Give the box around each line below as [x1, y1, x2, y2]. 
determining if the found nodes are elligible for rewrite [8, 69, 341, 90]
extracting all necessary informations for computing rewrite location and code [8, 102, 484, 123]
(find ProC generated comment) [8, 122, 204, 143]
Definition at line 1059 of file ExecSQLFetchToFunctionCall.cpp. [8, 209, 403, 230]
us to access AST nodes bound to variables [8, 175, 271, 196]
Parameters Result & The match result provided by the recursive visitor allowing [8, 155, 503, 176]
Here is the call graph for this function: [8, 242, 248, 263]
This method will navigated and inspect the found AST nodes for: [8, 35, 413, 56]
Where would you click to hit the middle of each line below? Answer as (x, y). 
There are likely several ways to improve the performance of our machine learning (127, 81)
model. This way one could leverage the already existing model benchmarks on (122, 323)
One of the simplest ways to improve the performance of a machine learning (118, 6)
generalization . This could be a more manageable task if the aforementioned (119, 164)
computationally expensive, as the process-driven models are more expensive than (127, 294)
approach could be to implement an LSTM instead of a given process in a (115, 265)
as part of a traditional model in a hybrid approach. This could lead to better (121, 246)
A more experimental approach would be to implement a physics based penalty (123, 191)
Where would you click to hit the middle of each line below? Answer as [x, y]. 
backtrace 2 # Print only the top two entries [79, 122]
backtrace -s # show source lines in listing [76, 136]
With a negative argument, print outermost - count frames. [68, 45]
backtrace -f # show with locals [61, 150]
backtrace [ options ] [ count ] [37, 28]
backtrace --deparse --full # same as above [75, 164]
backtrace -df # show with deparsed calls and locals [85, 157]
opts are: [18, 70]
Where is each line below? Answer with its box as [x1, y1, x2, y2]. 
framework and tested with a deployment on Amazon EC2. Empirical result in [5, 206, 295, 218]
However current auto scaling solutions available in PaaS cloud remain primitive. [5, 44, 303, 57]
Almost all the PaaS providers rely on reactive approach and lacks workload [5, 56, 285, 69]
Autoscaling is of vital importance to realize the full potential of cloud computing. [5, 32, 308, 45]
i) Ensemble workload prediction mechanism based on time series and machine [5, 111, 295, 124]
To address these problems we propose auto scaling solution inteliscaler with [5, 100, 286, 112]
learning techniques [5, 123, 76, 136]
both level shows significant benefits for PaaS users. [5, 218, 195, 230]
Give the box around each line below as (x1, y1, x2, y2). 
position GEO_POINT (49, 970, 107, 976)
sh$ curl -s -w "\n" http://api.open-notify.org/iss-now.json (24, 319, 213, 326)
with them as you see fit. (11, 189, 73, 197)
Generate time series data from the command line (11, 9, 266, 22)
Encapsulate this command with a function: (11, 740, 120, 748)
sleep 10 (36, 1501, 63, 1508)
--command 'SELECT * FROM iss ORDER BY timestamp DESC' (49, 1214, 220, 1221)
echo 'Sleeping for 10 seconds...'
-*-*-
WORK TO BE COMPLETED
Within the data above, the span starting at the line containing "extracting all necessary" and ending at the line containing "us to access" is to be retyped exactly, with no other lines.

RESPONSE BELOW
extracting all necessary informations for computing rewrite location and code [8, 102, 484, 123]
(find ProC generated comment) [8, 122, 204, 143]
Definition at line 1059 of file ExecSQLFetchToFunctionCall.cpp. [8, 209, 403, 230]
us to access AST nodes bound to variables [8, 175, 271, 196]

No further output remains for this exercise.